To guarantee that smart devices in the IoT systems can be trusted to be what they claim to be, strong IoT device authentication is needed. As a result, each IoT device needs a distinct identity that can be verified when it tries to connect to a gateway or central server. IT system managers can follow each device throughout its existence, communicate securely with it, and prohibit it from doing dangerous operations with this unique ID in place. Administrators can easily withdraw a device’s privileges if it exhibits unusual behavior.
Each smart home device has a smart card contain device universal unique ID with a public key sored in the card for registration. This card is issued in manufacture time. Every user device also needs a smart card contains a universally unique ID, this ID is generated by the user device and stored in the smart card. There is a local network wire or wireless that can be used for communication between user devices, smart home devices, and a local (edge) authentication server.
In the smart home system, we have different IoT devices that provide various services to the user connected to gather using a local server that controls access to these devices. Users can access and controls these IoT devices from either inside or outside the home. In this case, we have two scenarios.
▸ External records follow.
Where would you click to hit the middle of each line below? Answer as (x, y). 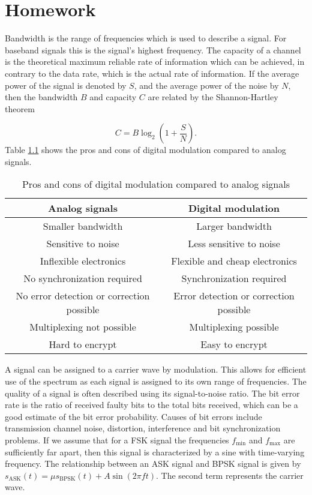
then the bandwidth (41, 97)
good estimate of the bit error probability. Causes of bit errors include (133, 416)
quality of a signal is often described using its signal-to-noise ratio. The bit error (152, 393)
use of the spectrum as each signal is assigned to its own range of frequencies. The (156, 381)
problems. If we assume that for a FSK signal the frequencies (117, 440)
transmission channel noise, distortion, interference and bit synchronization (143, 428)
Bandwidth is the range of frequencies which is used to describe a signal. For (146, 38)
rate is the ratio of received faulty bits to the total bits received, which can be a (151, 405)
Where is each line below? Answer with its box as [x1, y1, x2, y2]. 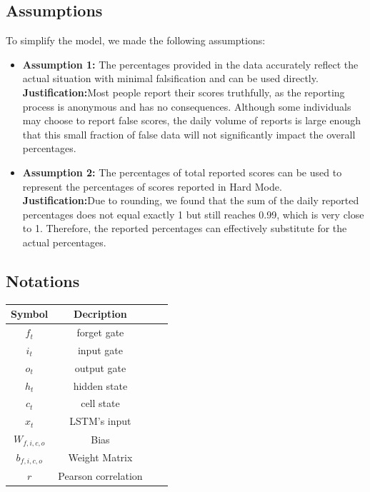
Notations [6, 269, 80, 291]
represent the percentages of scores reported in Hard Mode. [22, 179, 282, 194]
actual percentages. [22, 234, 106, 249]
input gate [77, 342, 123, 357]
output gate [74, 360, 126, 375]
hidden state [73, 378, 128, 393]
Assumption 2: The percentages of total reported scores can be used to [22, 164, 342, 179]
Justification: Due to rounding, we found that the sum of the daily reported [22, 193, 359, 208]
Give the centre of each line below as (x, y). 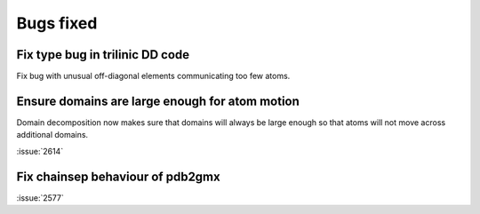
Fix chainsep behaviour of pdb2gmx (119, 176)
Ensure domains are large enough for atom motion (158, 101)
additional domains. (52, 135)
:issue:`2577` (40, 198)
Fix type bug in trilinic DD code (103, 55)
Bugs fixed (57, 23)
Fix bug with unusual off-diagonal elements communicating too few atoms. (153, 76)
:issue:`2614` (40, 151)

3.3 Smart System Access Scenarios
The first scenario is that the user wants to access the IoT device from inside the home using the local network. Therefore, there is a need for an offline authentication system to connect and access the smart home system. The second scenario is that the user wants to get access to the IoT device from outside the home using the internet connection. In this case, online authentication is needed to allow users to access the smart home system and control the IoT devices. In both scenarios, user privacy must be concerned. Anonymous access must be implemented to consider user privacy and comply with GDPR.
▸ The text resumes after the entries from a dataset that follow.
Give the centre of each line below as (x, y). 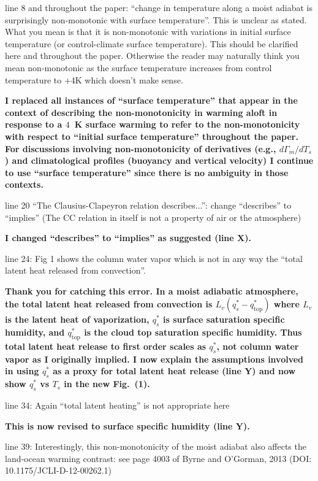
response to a (34, 124)
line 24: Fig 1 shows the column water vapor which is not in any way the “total (154, 258)
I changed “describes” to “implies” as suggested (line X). (128, 238)
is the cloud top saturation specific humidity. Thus (193, 332)
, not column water (258, 346)
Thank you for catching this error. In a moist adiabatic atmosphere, (152, 291)
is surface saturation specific (224, 319)
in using (22, 371)

In any smart home system, several IoT devices act as smart home devices connected to the main server that controls access to these devices by authorized users. The IoT devices can connect to the management server using a local gateway, or edge server. The user can access the smart home service from outside or inside the home. As shown in Fig. 3. The IoT device in the smart home system needs a secure access mechanism using lightweight authentication according to its resource limitation in memory and processing. Authentication systems must be a concern to user privacy and be complies with GDPR. Efficient and has immunity to security attacks. So according to all these required features, we proposed a model designed according to the system in Fig. 4. It provides an Authentication method that can be used in online and offline scenarios. This system consists of:
• Authentication Level
This system, include four authentication levels
User authentication: this authentication between the user interface (mobile app or web page) and the cloud server.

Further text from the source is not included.